**PROBLEM DETAILS:**
Read the listing below and copy out each line where the word "manipulator" occurs.

** Opening THE RECORDS block **

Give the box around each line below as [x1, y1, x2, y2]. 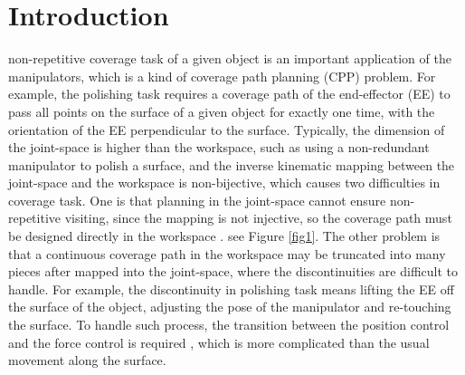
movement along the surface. [8, 351, 166, 370]
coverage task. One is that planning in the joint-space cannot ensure [8, 190, 386, 209]
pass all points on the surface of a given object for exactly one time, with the [8, 101, 435, 120]
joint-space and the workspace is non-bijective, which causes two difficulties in [8, 173, 441, 192]
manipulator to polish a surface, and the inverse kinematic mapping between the [8, 155, 455, 174]
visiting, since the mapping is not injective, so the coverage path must [64, 208, 452, 227]
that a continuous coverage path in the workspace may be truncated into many [8, 244, 446, 263]
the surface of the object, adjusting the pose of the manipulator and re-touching [8, 297, 451, 316]
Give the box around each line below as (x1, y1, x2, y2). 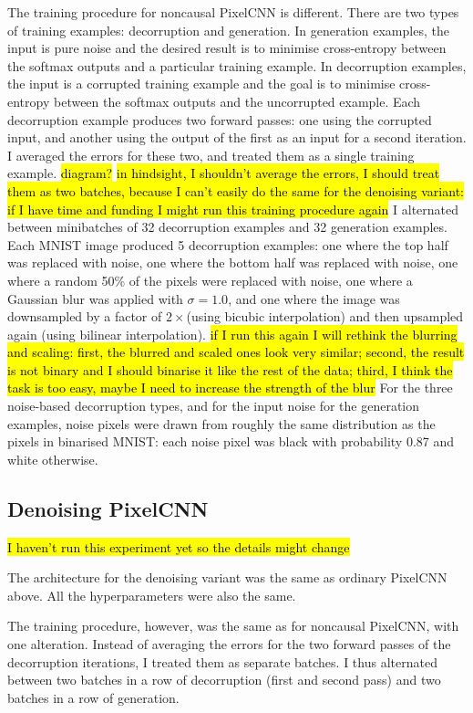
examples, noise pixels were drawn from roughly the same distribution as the (7, 414, 436, 433)
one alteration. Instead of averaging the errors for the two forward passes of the (7, 634, 451, 654)
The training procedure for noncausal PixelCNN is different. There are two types (7, 3, 459, 21)
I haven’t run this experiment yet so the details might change (7, 537, 350, 556)
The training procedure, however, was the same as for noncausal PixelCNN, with (7, 616, 459, 635)
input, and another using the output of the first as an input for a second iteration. (7, 128, 467, 147)
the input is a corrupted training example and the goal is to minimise (7, 74, 396, 93)
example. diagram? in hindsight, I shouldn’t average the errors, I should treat (7, 163, 440, 183)
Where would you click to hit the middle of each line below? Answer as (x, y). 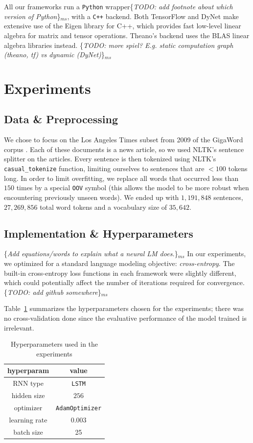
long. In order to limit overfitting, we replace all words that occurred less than (121, 178)
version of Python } (32, 16)
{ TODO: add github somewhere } (53, 292)
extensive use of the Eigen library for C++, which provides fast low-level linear (123, 26)
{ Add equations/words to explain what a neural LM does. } (91, 254)
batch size (28, 432)
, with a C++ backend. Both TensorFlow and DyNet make (153, 16)
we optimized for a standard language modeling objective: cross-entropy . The (119, 263)
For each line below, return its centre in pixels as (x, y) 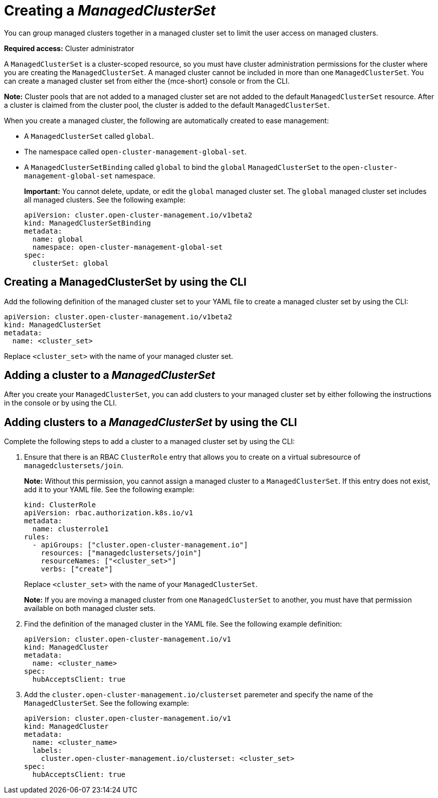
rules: (37, 537)
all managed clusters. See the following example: (105, 199)
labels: (47, 751)
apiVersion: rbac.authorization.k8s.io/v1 (109, 513)
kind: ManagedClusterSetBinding (87, 223)
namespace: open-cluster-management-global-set (128, 247)
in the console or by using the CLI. (60, 403)
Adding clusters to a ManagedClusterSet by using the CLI (151, 422)
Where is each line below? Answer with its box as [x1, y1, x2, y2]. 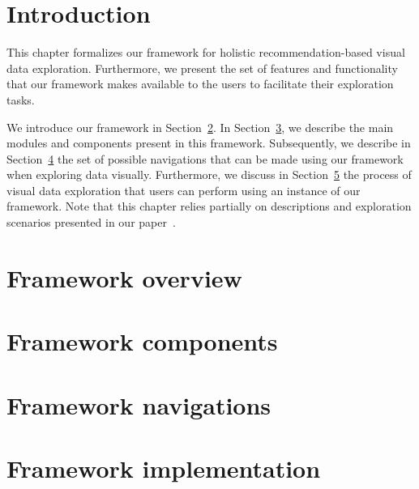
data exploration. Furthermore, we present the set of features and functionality [6, 59, 398, 76]
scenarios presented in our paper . [6, 214, 176, 231]
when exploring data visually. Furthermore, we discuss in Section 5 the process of [6, 166, 412, 183]
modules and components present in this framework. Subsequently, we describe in [6, 134, 411, 151]
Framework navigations [6, 388, 271, 421]
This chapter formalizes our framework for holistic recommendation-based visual [6, 44, 405, 61]
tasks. [6, 91, 35, 108]
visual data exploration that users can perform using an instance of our [6, 181, 361, 198]
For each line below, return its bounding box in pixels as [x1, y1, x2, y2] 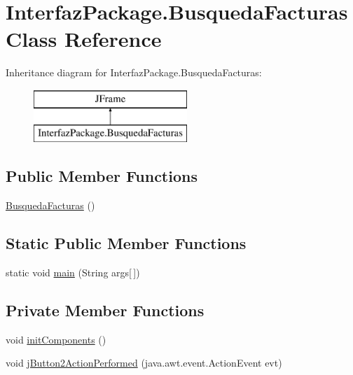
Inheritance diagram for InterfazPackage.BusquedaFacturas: [6, 65, 262, 80]
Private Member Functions [6, 299, 205, 321]
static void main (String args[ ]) [6, 265, 140, 280]
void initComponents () [6, 332, 106, 346]
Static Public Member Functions [6, 232, 247, 254]
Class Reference [6, 24, 162, 53]
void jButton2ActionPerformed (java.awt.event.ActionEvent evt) [6, 355, 282, 370]
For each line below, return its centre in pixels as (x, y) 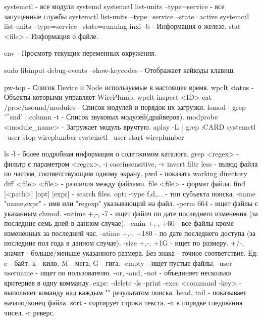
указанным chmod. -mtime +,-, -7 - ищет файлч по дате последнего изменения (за (131, 213)
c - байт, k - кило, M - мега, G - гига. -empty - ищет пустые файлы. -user (118, 263)
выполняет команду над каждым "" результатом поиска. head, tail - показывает (125, 292)
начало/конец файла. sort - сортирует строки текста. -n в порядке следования (123, 303)
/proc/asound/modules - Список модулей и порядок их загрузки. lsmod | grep (125, 107)
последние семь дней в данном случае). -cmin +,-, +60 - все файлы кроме (119, 223)
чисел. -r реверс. (30, 312)
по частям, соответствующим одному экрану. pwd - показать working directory (126, 173)
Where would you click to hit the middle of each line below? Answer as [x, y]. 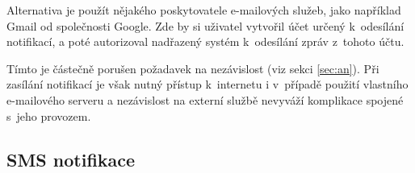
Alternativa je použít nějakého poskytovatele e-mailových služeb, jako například [204, 10]
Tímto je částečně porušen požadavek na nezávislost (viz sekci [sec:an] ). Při [193, 68]
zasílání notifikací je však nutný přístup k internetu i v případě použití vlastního [207, 84]
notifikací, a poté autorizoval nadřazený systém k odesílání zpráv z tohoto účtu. [205, 41]
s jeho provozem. [49, 115]
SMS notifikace [71, 159]
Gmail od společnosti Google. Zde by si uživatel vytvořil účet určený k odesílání [205, 25]
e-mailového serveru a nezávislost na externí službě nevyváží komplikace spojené [205, 99]

** Closing THE RECORDS block **

**OUTPUT FOR THIS TASK:**
manipulator to polish a surface, and the inverse kinematic mapping between the [8, 155, 455, 174]
the surface of the object, adjusting the pose of the manipulator and re-touching [8, 297, 451, 316]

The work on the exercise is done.